JEE Main & Advanced Physics Elasticity Modulus of Rigidity

Within limits of proportionality, the ratio of tangential stress to the shearing strain is called modulus of rigidity of the material of the body and is denoted by \[\eta ,\] i.e. \[\eta =\frac{\text{Shearing stress}}{\text{Shearing strain}}\]

In this case the shape of a body changes but its volume remains unchanged.

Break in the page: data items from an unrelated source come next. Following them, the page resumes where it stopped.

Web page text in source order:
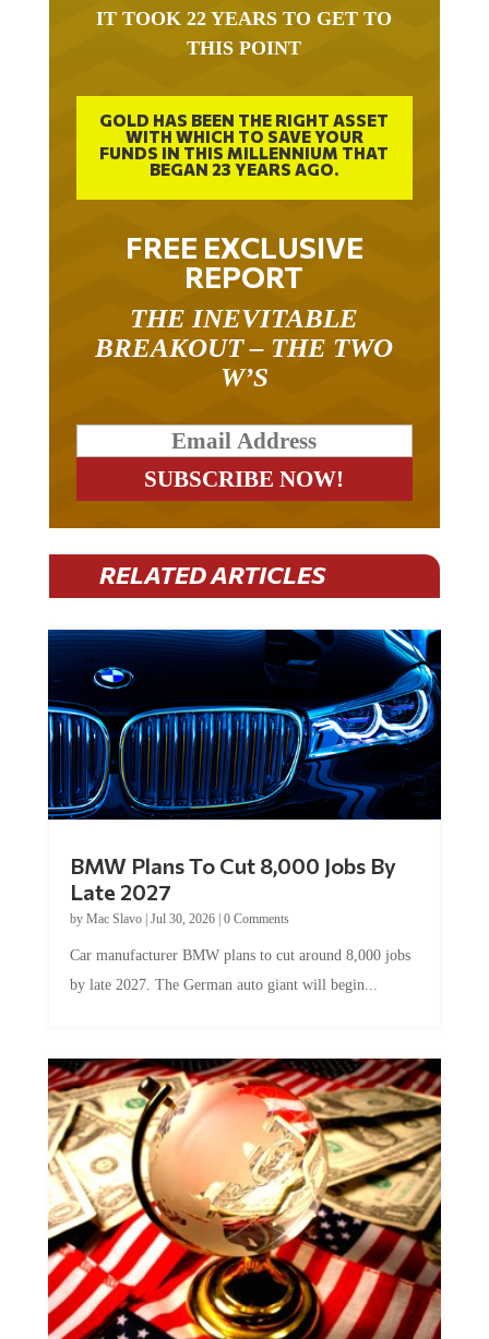
IT TOOK 22 YEARS TO GET TO
THIS POINT
GOLD HAS BEEN THE RIGHT ASSET
WITH WHICH TO SAVE YOUR
FUNDS IN THIS MILLENNIUM THAT
BEGAN 23 YEARS AGO.
FREE EXCLUSIVE
REPORT
THE INEVITABLE
BREAKOUT – THE TWO
W’S
RELATED ARTICLES
BMW Plans To Cut 8,000 Jobs By
Late 2027
by Mac Slavo| Jul 30, 2026| 0 Comments
Car manufacturer BMW plans to cut around 8,000 jobs
by late 2027. The German auto giant will begin...
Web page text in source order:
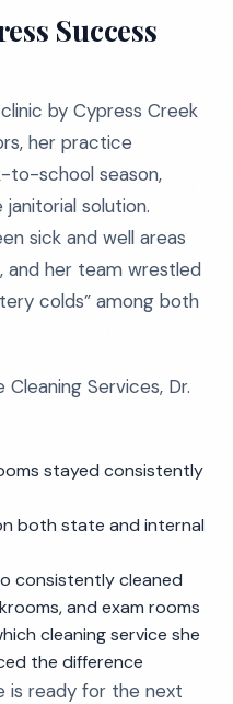
Success
by Cypress Creek
her practice
to-school season,
solution.
sick and well areas
and her team wrestled
colds” among both
Services, Dr.
stayed consistently
both state and internal
consistently cleaned
and exam rooms
cleaning service she
the difference
is ready for the next
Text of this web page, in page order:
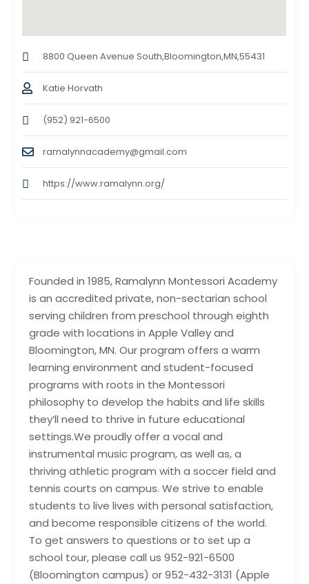
Founded in 1985, Ramalynn Montessori Academy
is an accredited private, non-sectarian school
serving children from preschool through eighth
grade with locations in Apple Valley and
Bloomington, MN. Our program offers a warm
learning environment and student-focused
programs with roots in the Montessori
philosophy to develop the habits and life skills
they’ll need to thrive in future educational
settings.We proudly offer a vocal and
instrumental music program, as well as, a
thriving athletic program with a soccer field and
tennis courts on campus. We strive to enable
students to live lives with personal satisfaction,
and become responsible citizens of the world.
To get answers to questions or to set up a
school tour, please call us 952-921-6500
(Bloomington campus) or 952-432-3131 (Apple
8800 Queen Avenue South,Bloomington,MN,55431
Katie Horvath
(952) 921-6500
ramalynnacademy@gmail.com
https://www.ramalynn.org/
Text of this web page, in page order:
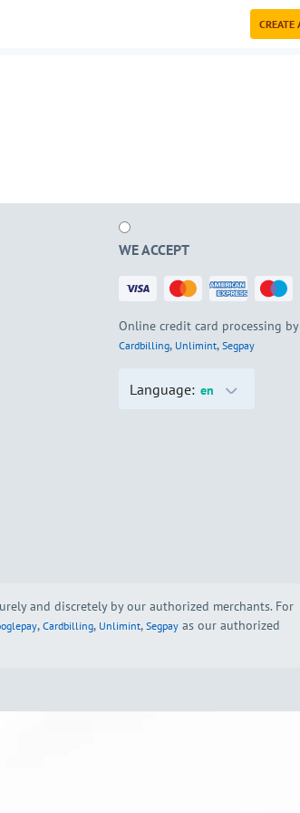
CREATE
WE ACCEPT
Online credit card processing by
Cardbilling, Unlimint, Segpay
Language: en
and discretely by our authorized merchants. For
, Cardbilling, Unlimint, Segpay as our authorized
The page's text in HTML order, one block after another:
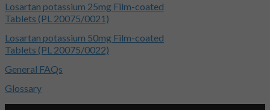
Losartan potassium 25mg Film-coated
Tablets (PL 20075/0021)
Losartan potassium 50mg Film-coated
Tablets (PL 20075/0022)
General FAQs
Glossary
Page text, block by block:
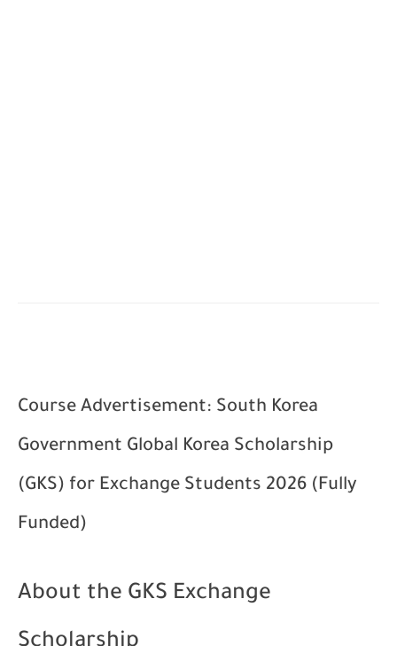
Course Advertisement: South Korea
Government Global Korea Scholarship
(GKS) for Exchange Students 2026 (Fully
Funded)
About the GKS Exchange
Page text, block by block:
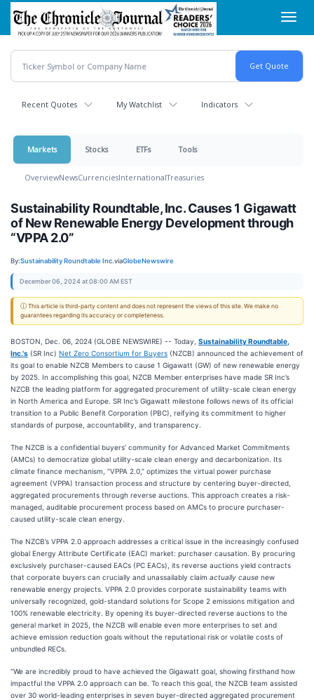
Skip
main
content
Recent Quotes My Watchlist Indicators
Markets Stocks ETFs Tools
OverviewNewsCurrenciesInternationalTreasuries
Sustainability Roundtable, Inc. Causes 1 Gigawatt
of New Renewable Energy Development through
“VPPA 2.0”
By:Sustainability Roundtable Inc.viaGlobeNewswire
December 06, 2024 at 08:00 AM EST
ⓘ This article is third-party content and does not represent the views of this site. We make no
guarantees regarding its accuracy or completeness.
BOSTON, Dec. 06, 2024 (GLOBE NEWSWIRE) -- Today, Sustainability Roundtable,
Inc.'s (SR Inc) Net Zero Consortium for Buyers (NZCB) announced the achievement of
its goal to enable NZCB Members to cause 1 Gigawatt (GW) of new renewable energy
by 2025. In accomplishing this goal, NZCB Member enterprises have made SR Inc’s
NZCB the leading platform for aggregated procurement of utility-scale clean energy
in North America and Europe. SR Inc’s Gigawatt milestone follows news of its official
transition to a Public Benefit Corporation (PBC), reifying its commitment to higher
standards of purpose, accountability, and transparency.
The NZCB is a confidential buyers’ community for Advanced Market Commitments
(AMCs) to democratize global utility-scale clean energy and decarbonization. Its
climate finance mechanism, “VPPA 2.0,” optimizes the virtual power purchase
agreement (VPPA) transaction process and structure by centering buyer-directed,
aggregated procurements through reverse auctions. This approach creates a risk-
managed, auditable procurement process based on AMCs to procure purchaser-
caused utility-scale clean energy.
The NZCB’s VPPA 2.0 approach addresses a critical issue in the increasingly confused
global Energy Attribute Certificate (EAC) market: purchaser causation. By procuring
exclusively purchaser-caused EACs (PC EACs), its reverse auctions yield contracts
that corporate buyers can crucially and unassailably claim actually cause new
renewable energy projects. VPPA 2.0 provides corporate sustainability teams with
universally recognized, gold-standard solutions for Scope 2 emissions mitigation and
100% renewable electricity. By opening its buyer-directed reverse auctions to the
general market in 2025, the NZCB will enable even more enterprises to set and
achieve emission reduction goals without the reputational risk or volatile costs of
unbundled RECs.
“We are incredibly proud to have achieved the Gigawatt goal, showing firsthand how
impactful the VPPA 2.0 approach can be. To reach this goal, the NZCB team assisted
over 30 world-leading enterprises in seven buyer-directed aggregated procurement
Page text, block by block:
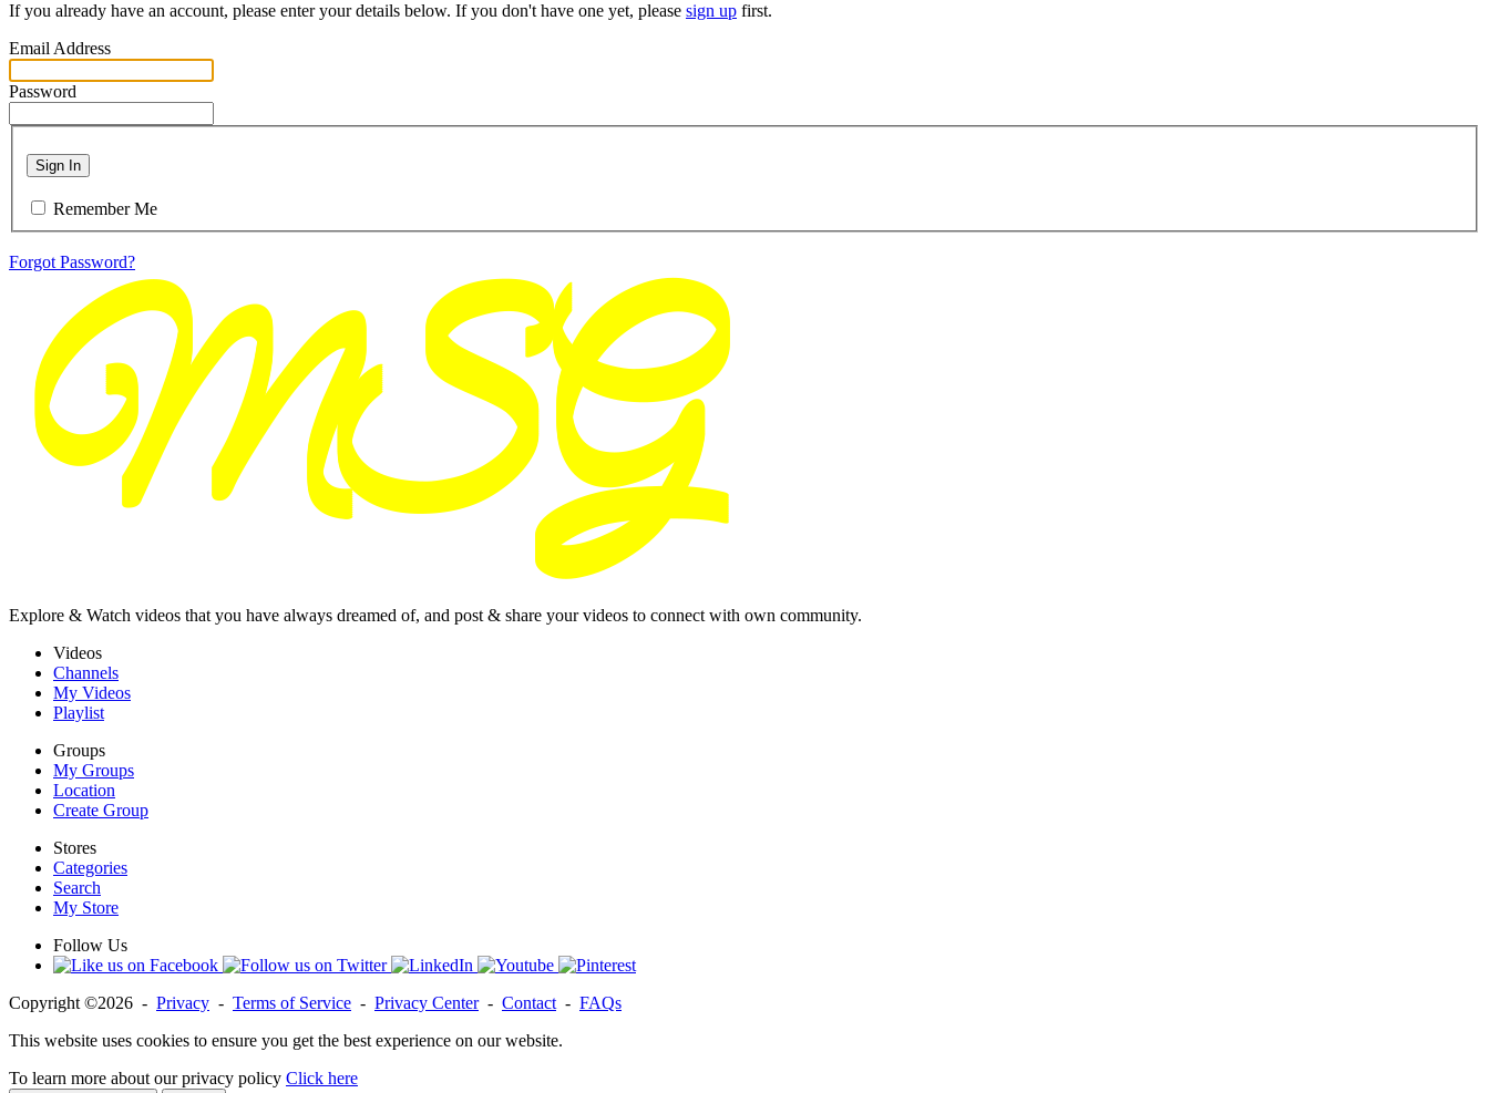
If you already have an account, please enter your details below. If you don't have one yet, please sign up first.
Email Address
Password
Sign In
Remember Me
Forgot Password?
Explore & Watch videos that you have always dreamed of, and post & share your videos to connect with own community.
Videos
Channels
My Videos
Playlist
Groups
My Groups
Location
Create Group
Stores
Categories
Search
My Store
Follow Us
Copyright ©2026 - Privacy - Terms of Service - Privacy Center- Contact - FAQs
This website uses cookies to ensure you get the best experience on our website.
To learn more about our privacy policy Click here
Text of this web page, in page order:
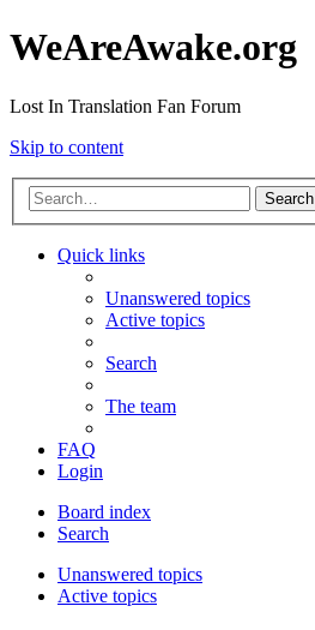
WeAreAwake.org
Lost In Translation Fan Forum
Skip to content
Search
Quick links
Unanswered topics
Active topics
Search
The team
FAQ
Login
Board index
Search
Unanswered topics
Active topics

Consider a cube of material fixed at its lower face and acted upon by a tangential force F at its upper surface having area A. The shearing stress, then, will be

Shearing stress \[=\frac{F}{A}\]  

This shearing force causes the consecutive horizontal layers of the cube to be slightly displaced or sheared relative to one another, each line such as PQ or RS in the cube is rotated through an angle \[\phi \] by this shear. The shearing strain is defined as the angle \[\phi \] in radians through which a line normal to a fixed surface has turned. For small values of angle,

Shearing strain\[=\varphi =\frac{QQ'}{PQ}=\frac{x}{L}\]

So \[\eta =\frac{\text{shear stress}}{\text{shear strain}}=\frac{F/A}{\varphi }=\frac{F}{A\varphi }\]

Only solids can exhibit a shearing as these have definite shape.